Numerical Analysis of Convergent-Divergent Angles and Operating Conditions Impact on Rocket Nozzle Performance Parameters

Abstract

Comprehensive numerical analysis was conducted to elucidate the exhaust performance of rocket engine nozzles. The study focused on unravelling the intricate relationship between convergence and divergence angles and their impact on the exhaust performance parameters, including velocity coefficient (cv), angularity coefficient (Ca), and gross thrust coefficient (Cfg). In contrast to conventional studies that focus mainly on the divergent section, this research delved into both convergent and divergent aspects of nozzle geometry. For the convergent section, a range of angles from 20° to 45° was systematically examined. For the divergent section, a wide spectrum of angles was explored, ranging from small (10°-13°), medium (14°-19°) and large (20°-25°) divergent angles.
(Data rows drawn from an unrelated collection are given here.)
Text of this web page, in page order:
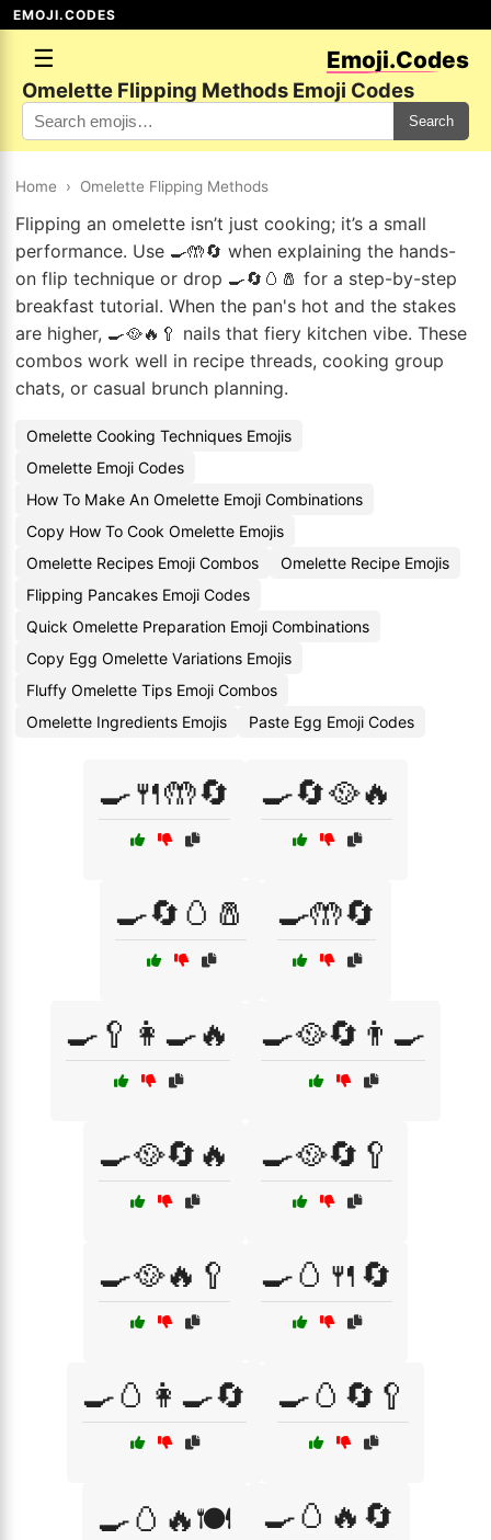
EMOJI.CODES
☰ Emoji.Codes
Omelette Flipping Methods Emoji Codes
Search
Home › Omelette Flipping Methods
Flipping an omelette isn’t just cooking; it’s a small
performance. Use 🍳🤲🔄 when explaining the hands-
on flip technique or drop 🍳🔄🥚🧂 for a step-by-step
breakfast tutorial. When the pan's hot and the stakes
are higher, 🍳🥘🔥🥄 nails that fiery kitchen vibe. These
combos work well in recipe threads, cooking group
chats, or casual brunch planning.
Omelette Cooking Techniques Emojis
Omelette Emoji Codes
How To Make An Omelette Emoji Combinations
Copy How To Cook Omelette Emojis
Omelette Recipes Emoji Combos
Omelette Recipe Emojis
Flipping Pancakes Emoji Codes
Quick Omelette Preparation Emoji Combinations
Copy Egg Omelette Variations Emojis
Fluffy Omelette Tips Emoji Combos
Omelette Ingredients Emojis
Paste Egg Emoji Codes
🍳🍴🤲🔄 🍳🔄🥘🔥
🍳🔄🥚🧂 🍳🤲🔄
🍳🥄👩‍🍳🔥 🍳🥘🔄👨‍🍳
🍳🥘🔄🔥 🍳🥘🔄🥄
🍳🥘🔥🥄 🍳🥚🍴🔄
🍳🥚👩‍🍳🔄 🍳🥚🔄🥄
🍳🥚🔥🍽️ 🍳🥚🔥🔄

Further, we venture beyond geometry, investigating the influence of nozzle pressure ratio (NPR) on these key metrics. Realisable 𝑘𝑘−𝜀𝜀, enhanced wall traitement was used to simulate nozzle flow. The study identified the optimal convergent angle at 37.5°. The 15° diverging angle provides good overall performance, while the 23° angle strikes the ideal compromise: maximizing thrust and efficiency while minimizing weight and maintaining optimal performance.